▸ **Task details**
Could you set down exactly the lines in the records below between the line holding "Posted in Newsletters; Posted8 years ago" and the line holding "Recommended Articles", inclusive?

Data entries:
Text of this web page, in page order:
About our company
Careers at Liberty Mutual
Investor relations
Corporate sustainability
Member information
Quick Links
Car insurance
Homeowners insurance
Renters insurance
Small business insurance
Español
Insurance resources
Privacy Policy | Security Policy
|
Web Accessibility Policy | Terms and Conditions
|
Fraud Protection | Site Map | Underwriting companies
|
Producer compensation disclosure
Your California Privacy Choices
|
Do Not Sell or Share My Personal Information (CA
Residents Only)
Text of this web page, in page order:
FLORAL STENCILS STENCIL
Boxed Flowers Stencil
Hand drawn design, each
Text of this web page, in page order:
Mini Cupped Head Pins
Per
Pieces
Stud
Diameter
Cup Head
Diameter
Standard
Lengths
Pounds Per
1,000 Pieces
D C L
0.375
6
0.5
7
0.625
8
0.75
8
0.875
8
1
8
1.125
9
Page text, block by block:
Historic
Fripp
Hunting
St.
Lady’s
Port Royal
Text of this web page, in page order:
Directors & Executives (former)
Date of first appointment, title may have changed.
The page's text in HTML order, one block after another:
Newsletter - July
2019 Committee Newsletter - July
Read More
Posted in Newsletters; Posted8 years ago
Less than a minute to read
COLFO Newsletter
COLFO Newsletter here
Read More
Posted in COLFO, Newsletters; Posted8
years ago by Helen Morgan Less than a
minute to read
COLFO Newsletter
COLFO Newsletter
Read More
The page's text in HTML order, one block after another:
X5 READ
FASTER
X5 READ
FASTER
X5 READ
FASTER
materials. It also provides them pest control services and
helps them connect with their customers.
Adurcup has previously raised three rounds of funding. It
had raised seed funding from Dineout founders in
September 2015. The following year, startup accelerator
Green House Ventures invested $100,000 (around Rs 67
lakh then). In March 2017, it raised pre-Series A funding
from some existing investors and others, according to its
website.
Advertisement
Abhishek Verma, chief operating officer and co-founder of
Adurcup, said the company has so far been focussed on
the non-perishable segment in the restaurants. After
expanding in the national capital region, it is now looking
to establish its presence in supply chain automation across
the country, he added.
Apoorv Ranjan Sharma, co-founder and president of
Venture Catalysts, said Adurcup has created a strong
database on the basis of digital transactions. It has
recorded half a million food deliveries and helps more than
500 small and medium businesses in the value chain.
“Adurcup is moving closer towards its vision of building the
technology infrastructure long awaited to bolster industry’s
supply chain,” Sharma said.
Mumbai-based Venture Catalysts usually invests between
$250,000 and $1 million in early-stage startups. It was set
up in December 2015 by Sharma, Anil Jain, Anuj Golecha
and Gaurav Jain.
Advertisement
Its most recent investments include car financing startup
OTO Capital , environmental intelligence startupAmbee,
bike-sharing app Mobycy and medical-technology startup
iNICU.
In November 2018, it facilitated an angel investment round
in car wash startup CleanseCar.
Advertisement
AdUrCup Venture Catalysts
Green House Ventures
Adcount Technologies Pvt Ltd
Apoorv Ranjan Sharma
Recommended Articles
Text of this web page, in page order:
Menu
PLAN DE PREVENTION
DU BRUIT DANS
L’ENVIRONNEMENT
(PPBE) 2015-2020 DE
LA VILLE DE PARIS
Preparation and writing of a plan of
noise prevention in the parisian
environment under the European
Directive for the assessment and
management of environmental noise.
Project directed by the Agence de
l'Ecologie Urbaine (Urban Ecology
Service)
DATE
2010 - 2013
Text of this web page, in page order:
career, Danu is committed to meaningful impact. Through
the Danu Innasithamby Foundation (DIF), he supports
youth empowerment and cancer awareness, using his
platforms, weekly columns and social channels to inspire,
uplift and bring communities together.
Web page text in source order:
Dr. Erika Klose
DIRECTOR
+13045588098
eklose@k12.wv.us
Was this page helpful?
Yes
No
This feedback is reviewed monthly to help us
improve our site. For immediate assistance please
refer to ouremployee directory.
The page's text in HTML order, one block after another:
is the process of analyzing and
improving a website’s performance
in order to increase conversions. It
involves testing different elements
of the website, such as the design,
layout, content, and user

▸ **Task solution**
Posted in Newsletters; Posted8 years ago
Less than a minute to read
COLFO Newsletter
COLFO Newsletter here
Read More
Posted in COLFO, Newsletters; Posted8
years ago by Helen Morgan Less than a
minute to read
COLFO Newsletter
COLFO Newsletter
Read More
The page's text in HTML order, one block after another:
X5 READ
FASTER
X5 READ
FASTER
X5 READ
FASTER
materials. It also provides them pest control services and
helps them connect with their customers.
Adurcup has previously raised three rounds of funding. It
had raised seed funding from Dineout founders in
September 2015. The following year, startup accelerator
Green House Ventures invested $100,000 (around Rs 67
lakh then). In March 2017, it raised pre-Series A funding
from some existing investors and others, according to its
website.
Advertisement
Abhishek Verma, chief operating officer and co-founder of
Adurcup, said the company has so far been focussed on
the non-perishable segment in the restaurants. After
expanding in the national capital region, it is now looking
to establish its presence in supply chain automation across
the country, he added.
Apoorv Ranjan Sharma, co-founder and president of
Venture Catalysts, said Adurcup has created a strong
database on the basis of digital transactions. It has
recorded half a million food deliveries and helps more than
500 small and medium businesses in the value chain.
“Adurcup is moving closer towards its vision of building the
technology infrastructure long awaited to bolster industry’s
supply chain,” Sharma said.
Mumbai-based Venture Catalysts usually invests between
$250,000 and $1 million in early-stage startups. It was set
up in December 2015 by Sharma, Anil Jain, Anuj Golecha
and Gaurav Jain.
Advertisement
Its most recent investments include car financing startup
OTO Capital , environmental intelligence startupAmbee,
bike-sharing app Mobycy and medical-technology startup
iNICU.
In November 2018, it facilitated an angel investment round
in car wash startup CleanseCar.
Advertisement
AdUrCup Venture Catalysts
Green House Ventures
Adcount Technologies Pvt Ltd
Apoorv Ranjan Sharma
Recommended Articles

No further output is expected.